◆ Activity
Print the listing below a second time, exactly, and omit its images.

======== Records to use

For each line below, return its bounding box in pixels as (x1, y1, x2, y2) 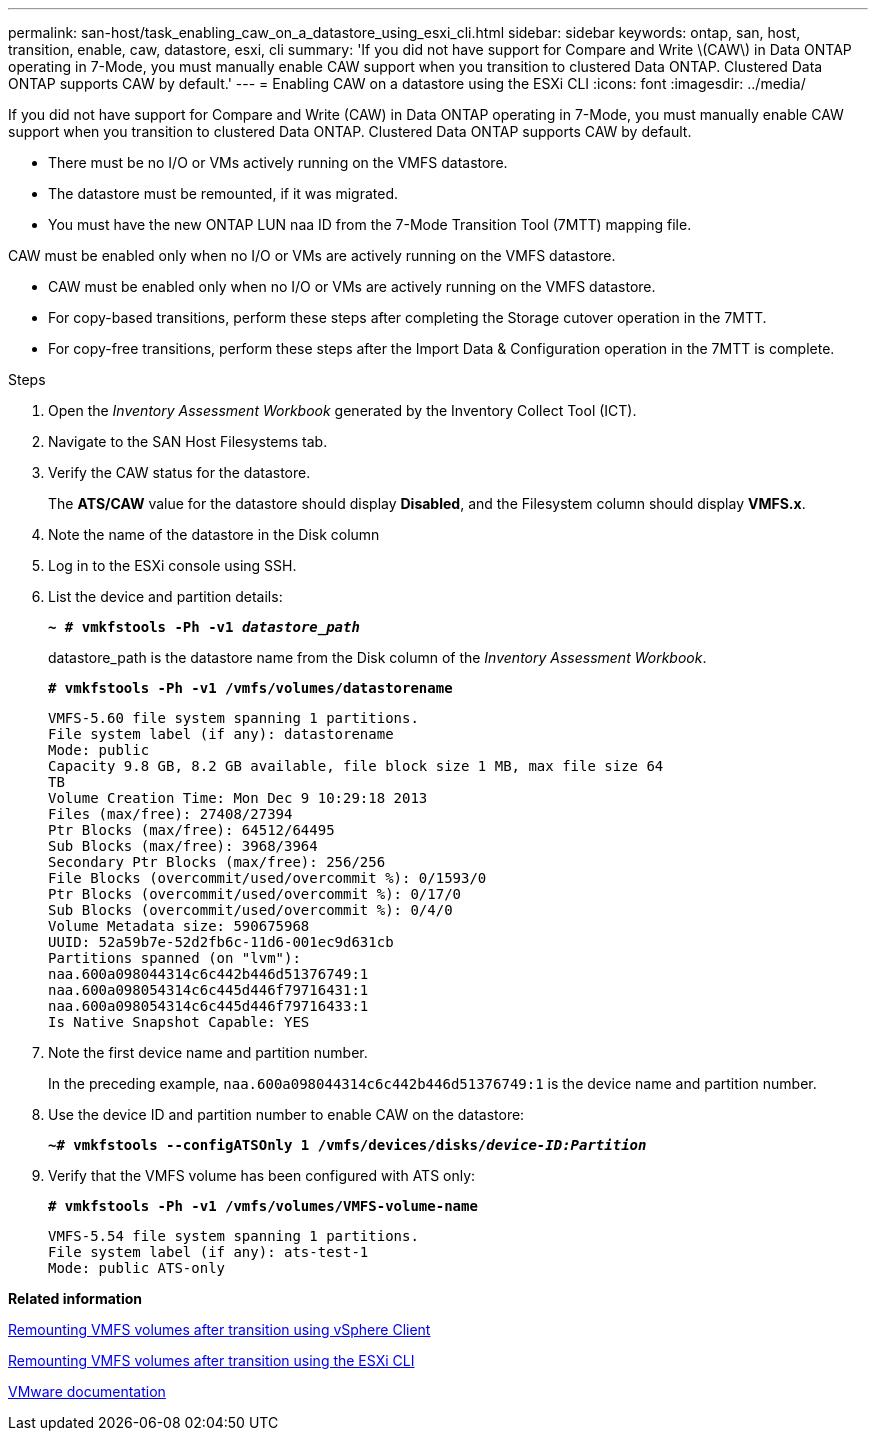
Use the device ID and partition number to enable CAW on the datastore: (48, 1106, 525, 1123)
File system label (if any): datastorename (48, 726, 394, 742)
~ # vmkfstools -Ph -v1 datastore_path (48, 619, 360, 635)
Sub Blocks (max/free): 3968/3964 (48, 838, 318, 854)
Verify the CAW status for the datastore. (48, 464, 311, 481)
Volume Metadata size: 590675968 (48, 918, 310, 934)
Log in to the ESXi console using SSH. (48, 557, 297, 574)
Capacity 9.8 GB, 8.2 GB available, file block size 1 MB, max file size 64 (48, 758, 664, 774)

================

◆ Solution for this exercise
For each line below, return its bounding box in pixels as (x1, y1, x2, y2) 
Use the device ID and partition number to enable CAW on the datastore: (48, 1106, 525, 1123)
File system label (if any): datastorename (48, 726, 394, 742)
~ # vmkfstools -Ph -v1 datastore_path (48, 619, 360, 635)
Sub Blocks (max/free): 3968/3964 (48, 838, 318, 854)
Verify the CAW status for the datastore. (48, 464, 311, 481)
Volume Metadata size: 590675968 (48, 918, 310, 934)
Log in to the ESXi console using SSH. (48, 557, 297, 574)
Capacity 9.8 GB, 8.2 GB available, file block size 1 MB, max file size 64 (48, 758, 664, 774)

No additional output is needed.